Medizin. - Osteoporose ist eine heimtückische Krankheit. Der Knochen verliert an Dichte, ohne dass man es bemerkt - bis er irgendwann bricht. Ein neues Ultraschallverfahren könnte helfen, die Messung der Knochendichte zu verbessern und der Osteoporose früher entgegen zu treten.

Von Michael Fuhs |
    In den Keller der Klinik für Orthopädie der Universität Halle verirren sich nur selten Osteoporose-Risikopatienten. Hier, weitab der Patientenströme, entwickelt Kai Raum Alternativen zu den Routine mäßigen Röntgenuntersuchungen.

    "Hier kommen wir in den Laborbereich der Klinik und jetzt kommen wir in das Labor für quantitative Ultraschallmikroskopie."

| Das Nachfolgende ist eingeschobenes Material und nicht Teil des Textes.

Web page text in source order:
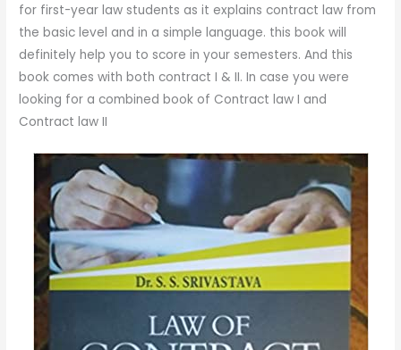
for first-year law students as it explains contract law from
the basic level and in a simple language. this book will
definitely help you to score in your semesters. And this
book comes with both contract I & II. In case you were
looking for a combined book of Contract law I and
Contract law II

    Der Medizinphysiker will Festigkeit und Elastizität von Knochen bestimmen. Im Laborschrank lagern mehr als 100 Knochenstücke von Schafen und von Mäusen. Kai Raum untersucht, wie gut verschiedene Medikamente die Heilung unterstützt haben. Die etwa streichholzlangen Knochenstücke von Schafen wurden in Längsrichtung in Scheiben geschnitten. Die Assistentin schleift die Oberfläche. Der Ultraschallscanner, ein fingerdicker Zylinder fährt danach Punkt für Punkt die Oberfläche ab, strahlt die Wellen ein und misst die Reflexion. Die Aufnahmen zeigen: Der eine Bruch ist nahezu durch eine homogene Masse verheilt. Das Bild des anderen Knochen zeigt viele Mikrorisse. Das bedeutet Bruchgefahr. Auf Röntgenbildern sind die Unterschiede dagegen nicht zu erkennen. Anders als Röntgenstrahlung erzeugt Ultraschall Druckschwankungen in der Luft und im Gewebe, genauso wie tiefe Bässe in der Nähe von Lautsprechern.

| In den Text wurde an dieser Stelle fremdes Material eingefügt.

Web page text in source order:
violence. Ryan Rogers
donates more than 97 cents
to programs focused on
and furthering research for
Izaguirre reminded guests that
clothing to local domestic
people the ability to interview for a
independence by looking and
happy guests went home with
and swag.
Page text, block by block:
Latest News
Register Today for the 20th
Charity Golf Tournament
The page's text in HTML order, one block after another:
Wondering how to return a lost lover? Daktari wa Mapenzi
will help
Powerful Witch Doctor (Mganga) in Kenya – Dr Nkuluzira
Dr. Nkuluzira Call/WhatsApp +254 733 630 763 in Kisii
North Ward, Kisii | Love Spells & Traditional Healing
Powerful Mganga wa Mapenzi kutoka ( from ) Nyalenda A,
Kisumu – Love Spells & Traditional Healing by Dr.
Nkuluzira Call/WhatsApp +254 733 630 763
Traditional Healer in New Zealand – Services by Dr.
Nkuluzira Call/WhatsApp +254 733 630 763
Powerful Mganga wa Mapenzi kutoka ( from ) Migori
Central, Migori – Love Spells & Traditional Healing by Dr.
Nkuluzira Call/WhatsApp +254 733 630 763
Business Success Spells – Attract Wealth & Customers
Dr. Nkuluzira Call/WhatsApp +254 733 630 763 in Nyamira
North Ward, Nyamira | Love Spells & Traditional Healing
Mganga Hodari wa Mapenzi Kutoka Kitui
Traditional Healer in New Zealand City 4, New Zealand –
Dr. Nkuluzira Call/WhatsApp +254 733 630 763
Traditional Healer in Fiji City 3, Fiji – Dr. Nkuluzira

    "Die Moleküle wackeln, sie schwingen, sie können sich deformieren, je nachdem, welche Art der Ausbreitung gerade vorliegt. Es gibt die so genannten Kompressionswellen. Aber gerade für die Knochenuntersuchungen von großer Relevanz sind eben auch die Scherwellen, Biegewellen."

    Das Gewebe deformiert sich im Rhythmus des Ultraschalls in alle Richtungen, allerdings nur so leicht, dass es keinen Schaden nimmt.

    "All diese unterschiedlichen Ausbreitungsformen haben unterschiedliche Charakteristika in Bezug auf Struktur und Elastizität. Durch separate Auswertung dieser verschiedenen Wellenmoden ist es dann möglich, verschiedene Informationen wie zum Beispiel Knochendicke, Porosität oder Elastizität des Gewebes abzuleiten."

    Diese Information soll aussagekräftiger sein als die Messung der Knochendichte mit Röntgenuntersuchungen, so die Erwartung der Wissenschaftler. Bisher eignet sich Ultraschall aber nur zu Studien an Knochenstücken im Labor oder Messungen dort, wo wenig Fettgewebe zwischen Haut und Knochen liegt, beispielsweise am Finger. Das nächste Projekt soll der Methode nun zum lang ersehnten Durchbruch verhelfen. Die Wissenschaftler haben in einem europäischen Verbundprojekt einen neuen Ultraschallscanner entwickelt. Er misst direkt am bruchgefährdeten Oberschenkel, dem Femur. Zwei Membranen werden dazu gegen das Bein gepresst, eine von oben, eine von unten. Dahinter befindet sich jeweils ein Wassertank, in denen Ultraschallsender und -empfänger untergebracht sind. Wenn es gelingt, das Knochenbruchrisiko genauer zu bestimmen, lassen sich Gefährdungen früher erkennen, erklärt Kai Raum, der an der Datenauswertung mitarbeitet. Oberarzt David Wohlrab:

    "Wenn ich ein Frakturrisiko zeitiger abschätzen kann, kann ich eher therapeutisch wirksam werden. Es gibt verschiedene Medikamente, die die Knochenstabilität und die Knochendichte erhöhen. Und solche Patienten könnten dann frühzeitiger therapeutisch versorgt werden."

    Eine Studie, ob das mit Ultraschalluntersuchungen funktioniert, existiert allerdings noch nicht. Skeptiker der Methode führen außerdem genau das dagegen an, was Befürworter als Vorteil anpreisen: Mit Ultraschall würde anders als mit Röntgen nicht die Knochendichte bestimmt, deren Einfluss auf die Knochenstabilität bekannt sei. Stattdessen erhielte man zwar Informationen über die Materialeigenschaften des Knochens. Wie diese das Knochenbruchrisiko beeinflussen, sei aber noch unklar. So darf man auf die Ergebnisse mit dem neuen Ultraschallgerät in zwei bis drei Jahren gespannt sein.